Manifestation d’opposition au gouvernement sur la place Taksim, à Istanbul, le 24 juillet. | GURCAN OZTURK / AFP

Agitant elle aussi les couleurs nationales au milieu de l’immense foule hérissée de drapeaux, massée sur la place Taksim au cœur d’Istanbul, la jeune femme ne cache pas son émotion. « C’est la première fois depuis Gezi que nous pouvons à nouveau manifester ici », explique Melis, jeune informaticienne. Certes, cette fois, elle est là comme les quelque cent mille personnes réunies à l’appel du CHP (Parti républicain du peuple, social démocrate) pour dénoncer les militaires putschistes comme les dérives autoritaires du président Recep Tayyip Erdogan. « Ni diktat, ni dictature : la démocratie ».

Mais cette place est un symbole. Depuis l’écrasement du grand mouvement de protestation du printemps 2013, lancé pour la protection des arbres du parc Gezi, Taksim, qui en avait été le cœur, est interdite aux manifestations, alors même que, depuis des décennies, elle est le lieu des grands cortèges de la gauche.

Depuis une semaine, la place avait été occupée par les partisans du pouvoir islamo-conservateur qui y célébraient l’échec des putschistes. Mais l’homme fort d’Ankara, qui désormais se pose en rassembleur de la nation face aux factieux, a accepté de la rendre pour un soir au CHP, principal parti d’opposition et héritier proclamé de Mustapha Kemal, le fondateur d’une République inspirée du modèle jacobin sur les décombres de l’empire ottoman. Dès le début, après la tentative de coup d’Etat, le CHP avait fait bloc avec les autorités légitimes face aux factieux.

Les portraits d’Atatürk, un marqueur

« Ce jour est un jour d’unité, un jour où nous nous levons contre les coups d’Etat et les régimes dictatoriaux, un jour où nous faisons entendre la voix du peuple », a martelé, depuis la tribune, Kemal Kilicdaroglu, le très respectable, mais bien peu charismatique, leader de ce parti, qui plafonne dans ses meilleurs scores à 23 % des voix.

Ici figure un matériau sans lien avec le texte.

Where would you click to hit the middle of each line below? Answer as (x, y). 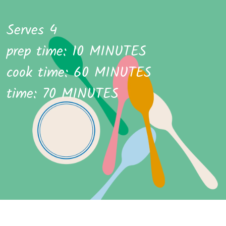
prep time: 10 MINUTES (76, 52)
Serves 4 (32, 31)
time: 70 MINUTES (62, 94)
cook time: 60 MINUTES (79, 73)

Le chef de file du CHP a publié une « déclaration de Taksim » condamnant la tentative de coup d’Etat et appelant à la réconciliation nationale. Il a également souhaité que l’Etat ne soit pas « gouverné par la colère et la vengeance ».

Les portraits d’Atatürk sont partout. Sur bon nombre des drapeaux et sur de grandes banderoles pendant des immeubles. Les banderoles du parti ont été bannies car il faut célébrer l’unité de la nation. Les portraits d’Atatürk servent de marqueur face à un AKP, le parti au pouvoir, dont les partisans n’hésitent plus, depuis l’échec du putsch, à brandir massivement les couleurs nationales dans leurs meetings.

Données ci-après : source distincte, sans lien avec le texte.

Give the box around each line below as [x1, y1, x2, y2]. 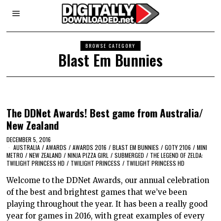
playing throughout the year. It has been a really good [6, 199, 208, 209]
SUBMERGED [114, 150, 145, 159]
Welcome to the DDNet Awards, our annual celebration [6, 175, 210, 185]
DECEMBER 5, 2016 [6, 135, 51, 144]
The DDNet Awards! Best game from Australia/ [6, 105, 204, 120]
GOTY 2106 [165, 143, 191, 151]
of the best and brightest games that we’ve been [6, 187, 187, 197]
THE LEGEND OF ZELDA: [150, 150, 204, 159]
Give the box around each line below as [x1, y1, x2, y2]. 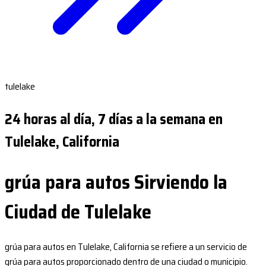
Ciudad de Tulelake [5, 197, 151, 227]
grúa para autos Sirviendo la [5, 167, 227, 197]
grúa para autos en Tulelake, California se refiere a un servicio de [5, 239, 247, 255]
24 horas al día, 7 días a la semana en [5, 107, 223, 131]

Le président lui-même a en outre soutenu le meeting du CHP. Fait pour le moins inhabituel les chaînes pro gouvernementales ont diffusé en direct le discours de son leader, qui devrait aussi être reçu au palais présidentiel lundi 25 juillet.

Le cœur n’y est pas

Pourtant, nombre de militants rechignent. « Eux et nous sommes contre les militaires putschistes. Nous avons tous souffert des coups d’Etat du passé, mais les islamistes et nous avons des rêves diamétralement opposés pour l’avenir de ce pays », explique Helin, jeune universitaire. Une de ses amies renchérit : « une fois que les gulenistes [partisans du prédicateur en exil Fethullah Gülen] accusés auront été nettoyés ce sera le tour de l’opposition et de tous ceux qui s’opposent à Erdogan ».

La foule reprend en cœur les mots d’ordre traditionnels des grands rassemblements « kémalistes » : « La Turquie est laïque et le restera ». Des jeunes scandent les slogans du mouvement de 2013 : « Taksim partout, résistance partout ». Une partie de la foule reprend mais le cœur n’y est pas. Malgré le nombre de manifestants, il y a la réalité des rapports de forces et l’évidence du renforcement de celui qu’ils surnomment « le nouveau sultan ». Appuyé sur son drapeau un vieux militant, employé municipal dans une des rares banlieues d’Istanbul où la gauche existe encore, soupire : « Rremercions le président de nous avoir permis de tenir ce rassemblement ».